** Opening Data block **
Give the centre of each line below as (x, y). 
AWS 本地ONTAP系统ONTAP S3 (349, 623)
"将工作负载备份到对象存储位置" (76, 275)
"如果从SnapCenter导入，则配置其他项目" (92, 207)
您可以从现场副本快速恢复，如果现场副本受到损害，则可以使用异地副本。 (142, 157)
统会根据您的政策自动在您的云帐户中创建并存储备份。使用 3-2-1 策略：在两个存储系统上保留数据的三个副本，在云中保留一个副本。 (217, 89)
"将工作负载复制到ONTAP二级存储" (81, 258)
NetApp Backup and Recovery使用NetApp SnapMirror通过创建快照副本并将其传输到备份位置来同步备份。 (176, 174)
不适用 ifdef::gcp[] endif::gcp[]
** Closing Data block **
Brief: Set down all of the data above, word for word.

Problem solution:
Give the centre of each line below as (x, y). 
AWS 本地ONTAP系统ONTAP S3 (349, 623)
"将工作负载备份到对象存储位置" (76, 275)
"如果从SnapCenter导入，则配置其他项目" (92, 207)
您可以从现场副本快速恢复，如果现场副本受到损害，则可以使用异地副本。 (142, 157)
统会根据您的政策自动在您的云帐户中创建并存储备份。使用 3-2-1 策略：在两个存储系统上保留数据的三个副本，在云中保留一个副本。 (217, 89)
"将工作负载复制到ONTAP二级存储" (81, 258)
NetApp Backup and Recovery使用NetApp SnapMirror通过创建快照副本并将其传输到备份位置来同步备份。 (176, 174)
不适用 ifdef::gcp[] endif::gcp[]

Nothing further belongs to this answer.